INQA

An International Network on Quantum Annealing

The International Network on Quantum Annealing (INQA) will for the first time establish a mechanism by which four global collaborations come together to share technical and intellectual know-how and critically analyse developments in theoretical and experimental research in quantum annealing.

Upcoming Seminars

November 5 2024 | 17:00 UTC | Steve Campbell | University College Dublin 

Speeding up Quantum Annealing with Engineered Dephasing

Building on the insight that engineered noise, specifically engineered dephasing, can enhance the adiabaticity of controlled quantum dynamics, in this talk I discuss how a dephasing-generating coupling to an auxiliary quantum system affects quantum annealing protocols. From the exact reduced system dynamics, we will see how this coupling enhances the system's adiabaticity solely through a coherent mechanism--an effective energy rescaling. I will show that it can lead to an annealing speedup linearly proportional to the strength of the coupling. The experimental feasibility of the protocols, in particular the trade-off between fidelity and implementability will also be discussed, as well as some limitations of the protocol and its comparison with other techniques to speed up adiabatic dynamics.

 

November 12 2024 | 09:00 UTC | Ilia Luchnikov |  The Technology Innovation Institute

Large-scale quantum annealing simulation with tensor networks and belief propagation

Quantum annealing offers significant promise for accelerating the solution of optimization problems, with the potential to revolutionize a wide range of applications. However, for quantum algorithms to achieve a performance advantage over classical solvers, quantum circuits must be scaled to sizes and performance levels far exceeding the capabilities of current hardware. To address this challenge, recent experimental efforts have concentrated on optimization for 3-regular graphs — problems that are computationally challenging, yet experimentally feasible. Despite these advancements, the precise quantum resources, both in terms of quantity and quality, required for quantum solvers to surpass classical methods remain uncertain. In our research, we show that quantum annealing for 3-regular graphs can be simulated classically, even for systems with up to 1,000 qubits and 5 million two-qubit gates. This was accomplished by utilizing recent innovations in tensor network techniques and developing a new Graph Tensor-Network Quantum Annealing (GTQA) algorithm. In my talk, I will introduce the GTQA algorithm and discuss our numerical study, alongside a justification of its correctness.

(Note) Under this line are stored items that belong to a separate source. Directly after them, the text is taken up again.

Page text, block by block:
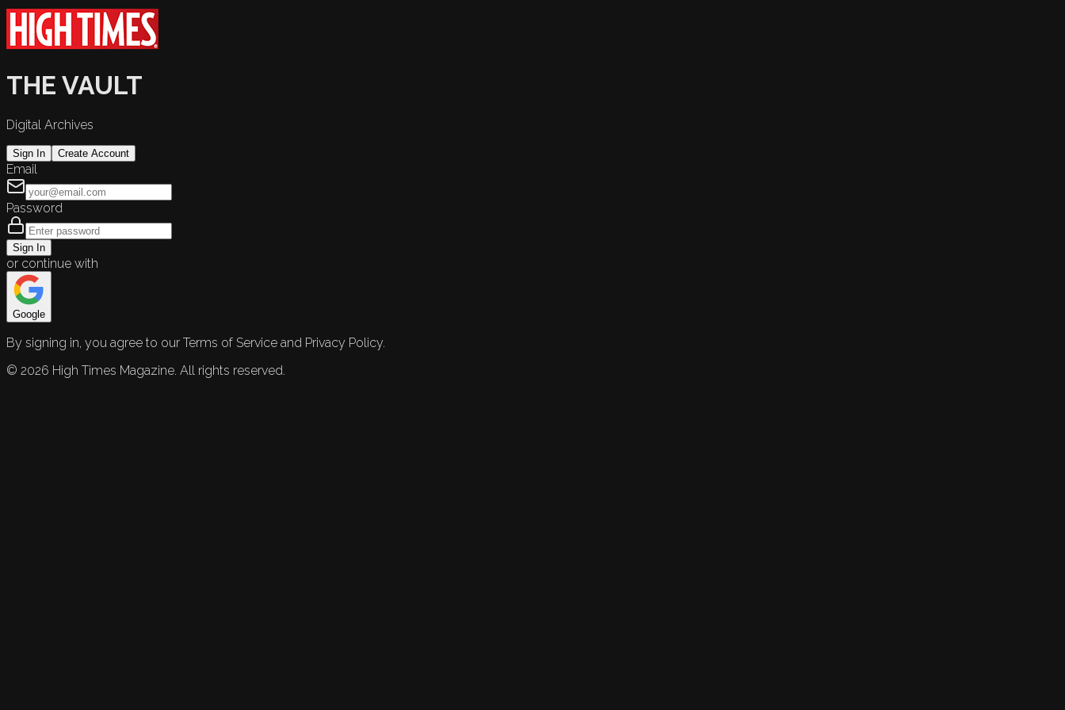
THE VAULT
Digital Archives
Sign In Create Account
Email
Password
Sign In
or continue with
Google
By signing in, you agree to our Terms of Service and Privacy Policy.
© 2026 High Times Magazine. All rights reserved.

Visit past seminars to view a list of all of our past seminars and their abstracts.

If you miss any of our live seminars you can watch our previous sessions on our YouTube Channel.

About INQA

The INQA network unifies the research activities of major global collaborations in quantum annealing in North America, Japan, the European Union and the United Kingdom.

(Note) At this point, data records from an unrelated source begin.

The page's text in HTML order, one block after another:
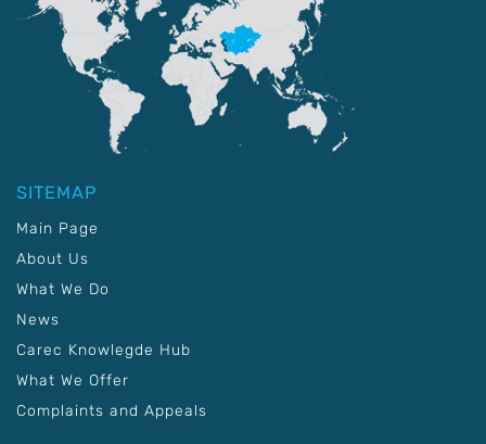
SITEMAP
Main Page
About Us
What We Do
News
Carec Knowlegde Hub
What We Offer
Complaints and Appeals

By hosting weekly on-line seminars and annual international conferences and by funding exchange visits, the INQA network will address the key topics which will enable quantum annealing to move towards a true quantum scaling advantage over classical approaches to NP-hard computational problems. 

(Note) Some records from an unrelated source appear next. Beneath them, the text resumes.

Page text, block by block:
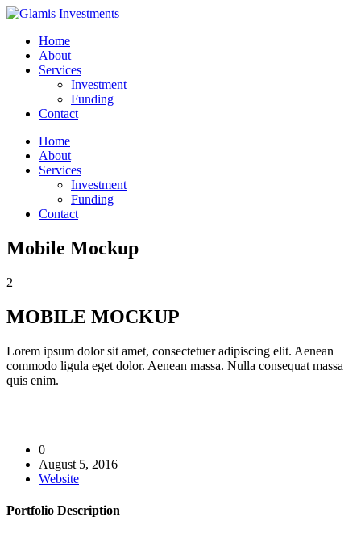
Home
About
Services
Investment
Funding
Contact
Home
About
Services
Investment
Funding
Contact
Mobile Mockup
2
MOBILE MOCKUP
Lorem ipsum dolor sit amet, consectetuer adipiscing elit. Aenean
commodo ligula eget dolor. Aenean massa. Nulla consequat massa
quis enim.
0
August 5, 2016
Website
Portfolio Description
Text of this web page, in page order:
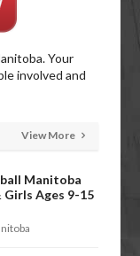
Your
involved and
View More
Manitoba
Girls Ages 9-15
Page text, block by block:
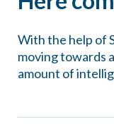
With the help of
moving towards
amount of

The topics INQA will focus on include:

• Exploiting quantum coherence
• Extending the order and degree of qubit interactions
• Strategies for error correction 
• Exploiting diabaticity and non-stoquasticity in a systematic way

The network will be led by Professor Paul Warburton of UCL, who is a co-investigator in the UK’s Quantum Computation and Simulation (QCS) Hub and in the recently-announced QEVEC project. He was also previously a co-investigator in the US-led QEO and QAFS collaborations.

Members of the management board include: 

• Prof Paul Warburton (UCL, UK)
• Dr Pol Forn-Díaz (IFAE, Spain)
• Dr Shiro Kawabata (AIST, Japan)
• Prof Viv Kendon (University of Strathclyde, UK)
• Dr Jamie Kerman (MIT Lincoln Lab, USA)

INQA is supported by a International Network Grant from the UK Engineering and Physical Sciences Research Council.